**WHAT YOU WILL DO**
Your reply should reproduce each line below exactly and carry none of the pictures.

**DATA EXCERPTS**
────

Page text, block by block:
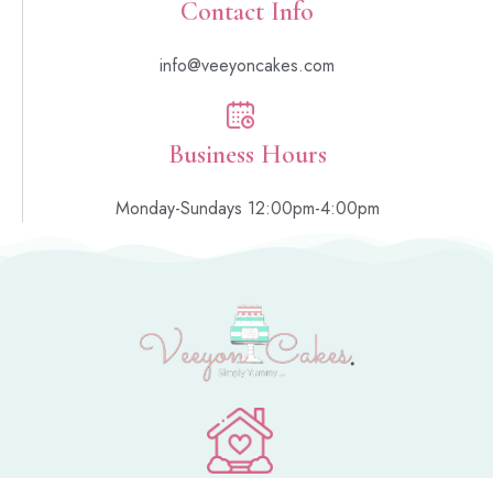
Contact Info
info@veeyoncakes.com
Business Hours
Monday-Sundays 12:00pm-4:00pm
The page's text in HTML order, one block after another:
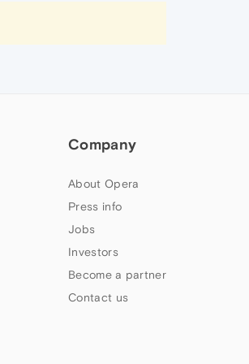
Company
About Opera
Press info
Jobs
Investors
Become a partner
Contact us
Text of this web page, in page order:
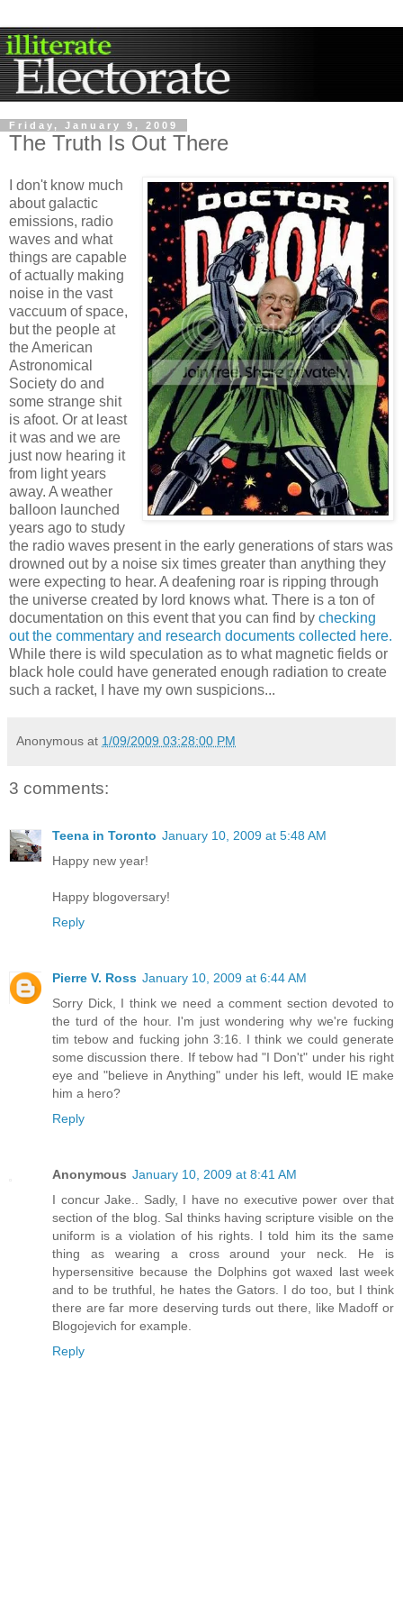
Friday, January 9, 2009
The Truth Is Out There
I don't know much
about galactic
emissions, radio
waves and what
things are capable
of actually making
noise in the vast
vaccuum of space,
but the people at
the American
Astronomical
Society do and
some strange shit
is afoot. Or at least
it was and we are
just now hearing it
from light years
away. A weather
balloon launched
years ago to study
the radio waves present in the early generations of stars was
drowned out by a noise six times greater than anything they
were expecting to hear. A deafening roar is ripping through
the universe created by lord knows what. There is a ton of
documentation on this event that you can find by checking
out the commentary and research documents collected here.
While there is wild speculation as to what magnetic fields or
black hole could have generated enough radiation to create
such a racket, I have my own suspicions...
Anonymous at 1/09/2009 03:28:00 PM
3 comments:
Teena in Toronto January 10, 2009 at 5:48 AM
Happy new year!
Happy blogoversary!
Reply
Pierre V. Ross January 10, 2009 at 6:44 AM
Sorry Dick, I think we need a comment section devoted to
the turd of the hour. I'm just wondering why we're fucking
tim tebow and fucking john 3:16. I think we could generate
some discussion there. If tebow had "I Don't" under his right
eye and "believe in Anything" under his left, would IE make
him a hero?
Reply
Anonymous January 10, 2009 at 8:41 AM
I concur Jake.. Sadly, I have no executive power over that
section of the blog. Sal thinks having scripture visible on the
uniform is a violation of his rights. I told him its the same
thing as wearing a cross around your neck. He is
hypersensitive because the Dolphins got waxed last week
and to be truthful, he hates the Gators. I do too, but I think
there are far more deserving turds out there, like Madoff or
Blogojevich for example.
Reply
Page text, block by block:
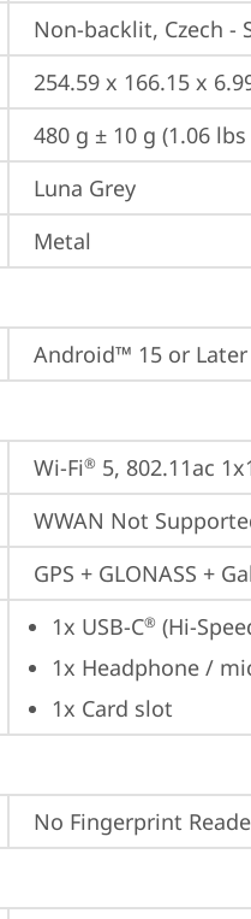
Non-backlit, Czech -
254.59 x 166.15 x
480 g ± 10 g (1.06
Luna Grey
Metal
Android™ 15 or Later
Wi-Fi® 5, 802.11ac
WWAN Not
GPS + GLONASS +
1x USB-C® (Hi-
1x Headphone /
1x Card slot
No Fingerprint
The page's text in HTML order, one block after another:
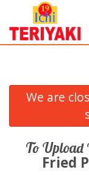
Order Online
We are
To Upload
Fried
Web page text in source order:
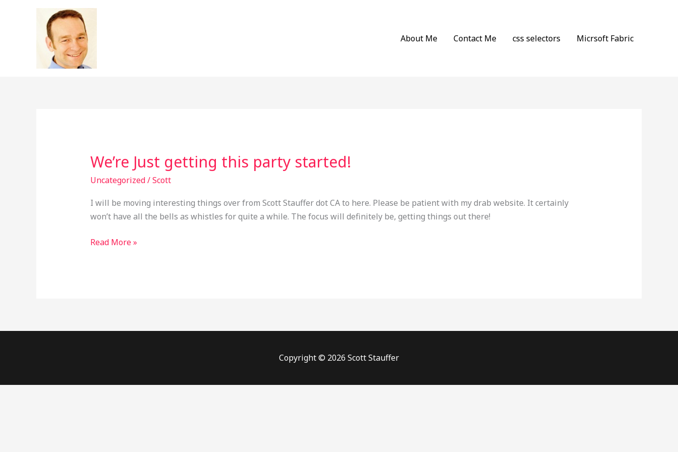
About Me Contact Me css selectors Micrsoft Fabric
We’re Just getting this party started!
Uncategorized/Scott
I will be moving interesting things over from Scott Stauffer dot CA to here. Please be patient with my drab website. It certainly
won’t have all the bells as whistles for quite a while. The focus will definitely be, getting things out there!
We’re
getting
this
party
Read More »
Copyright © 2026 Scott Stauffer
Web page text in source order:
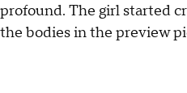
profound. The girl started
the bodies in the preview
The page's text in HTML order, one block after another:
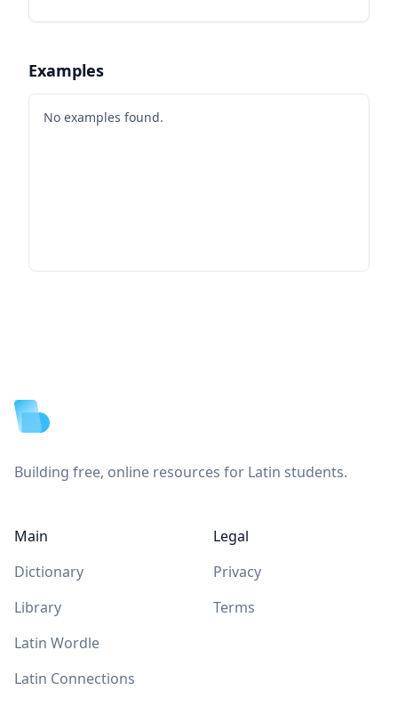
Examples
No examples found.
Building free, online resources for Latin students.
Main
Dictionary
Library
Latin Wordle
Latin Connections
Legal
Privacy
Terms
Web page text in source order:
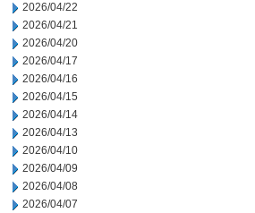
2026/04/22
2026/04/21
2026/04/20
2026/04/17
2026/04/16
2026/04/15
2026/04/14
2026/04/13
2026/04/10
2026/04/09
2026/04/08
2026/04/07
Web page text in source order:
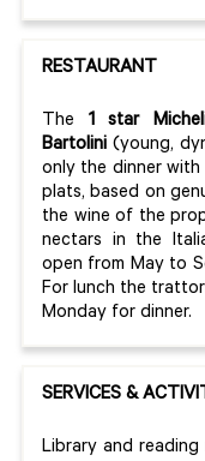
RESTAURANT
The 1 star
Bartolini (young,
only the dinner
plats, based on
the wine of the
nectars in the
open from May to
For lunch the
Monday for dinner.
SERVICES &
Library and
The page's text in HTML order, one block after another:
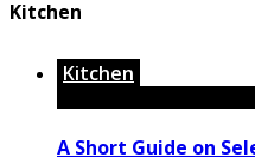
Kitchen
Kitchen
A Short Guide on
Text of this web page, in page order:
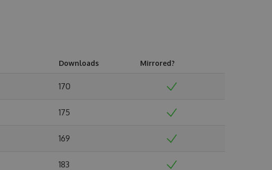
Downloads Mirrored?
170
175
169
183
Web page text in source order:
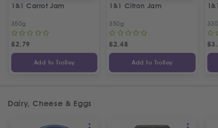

────

**YOUR SOLUTION**
Page text, block by block:
Contact Info
info@veeyoncakes.com
Business Hours
Monday-Sundays 12:00pm-4:00pm
The page's text in HTML order, one block after another:
Company
About Opera
Press info
Jobs
Investors
Become a partner
Contact us
Text of this web page, in page order:
Friday, January 9, 2009
The Truth Is Out There
I don't know much
about galactic
emissions, radio
waves and what
things are capable
of actually making
noise in the vast
vaccuum of space,
but the people at
the American
Astronomical
Society do and
some strange shit
is afoot. Or at least
it was and we are
just now hearing it
from light years
away. A weather
balloon launched
years ago to study
the radio waves present in the early generations of stars was
drowned out by a noise six times greater than anything they
were expecting to hear. A deafening roar is ripping through
the universe created by lord knows what. There is a ton of
documentation on this event that you can find by checking
out the commentary and research documents collected here.
While there is wild speculation as to what magnetic fields or
black hole could have generated enough radiation to create
such a racket, I have my own suspicions...
Anonymous at 1/09/2009 03:28:00 PM
3 comments:
Teena in Toronto January 10, 2009 at 5:48 AM
Happy new year!
Happy blogoversary!
Reply
Pierre V. Ross January 10, 2009 at 6:44 AM
Sorry Dick, I think we need a comment section devoted to
the turd of the hour. I'm just wondering why we're fucking
tim tebow and fucking john 3:16. I think we could generate
some discussion there. If tebow had "I Don't" under his right
eye and "believe in Anything" under his left, would IE make
him a hero?
Reply
Anonymous January 10, 2009 at 8:41 AM
I concur Jake.. Sadly, I have no executive power over that
section of the blog. Sal thinks having scripture visible on the
uniform is a violation of his rights. I told him its the same
thing as wearing a cross around your neck. He is
hypersensitive because the Dolphins got waxed last week
and to be truthful, he hates the Gators. I do too, but I think
there are far more deserving turds out there, like Madoff or
Blogojevich for example.
Reply
Page text, block by block:
Non-backlit, Czech -
254.59 x 166.15 x
480 g ± 10 g (1.06
Luna Grey
Metal
Android™ 15 or Later
Wi-Fi® 5, 802.11ac
WWAN Not
GPS + GLONASS +
1x USB-C® (Hi-
1x Headphone /
1x Card slot
No Fingerprint
The page's text in HTML order, one block after another:
Order Online
We are
To Upload
Fried
Web page text in source order:
About Me Contact Me css selectors Micrsoft Fabric
We’re Just getting this party started!
Uncategorized/Scott
I will be moving interesting things over from Scott Stauffer dot CA to here. Please be patient with my drab website. It certainly
won’t have all the bells as whistles for quite a while. The focus will definitely be, getting things out there!
We’re
getting
this
party
Read More »
Copyright © 2026 Scott Stauffer
Web page text in source order:
profound. The girl started
the bodies in the preview
The page's text in HTML order, one block after another:
Examples
No examples found.
Building free, online resources for Latin students.
Main
Dictionary
Library
Latin Wordle
Latin Connections
Legal
Privacy
Terms
Web page text in source order:
2026/04/22
2026/04/21
2026/04/20
2026/04/17
2026/04/16
2026/04/15
2026/04/14
2026/04/13
2026/04/10
2026/04/09
2026/04/08
2026/04/07
Web page text in source order:
RESTAURANT
The 1 star
Bartolini (young,
only the dinner
plats, based on
the wine of the
nectars in the
open from May to
For lunch the
Monday for dinner.
SERVICES &
Library and
The page's text in HTML order, one block after another:
Kitchen
Kitchen
A Short Guide on
Text of this web page, in page order:
Downloads Mirrored?
170
175
169
183
Web page text in source order:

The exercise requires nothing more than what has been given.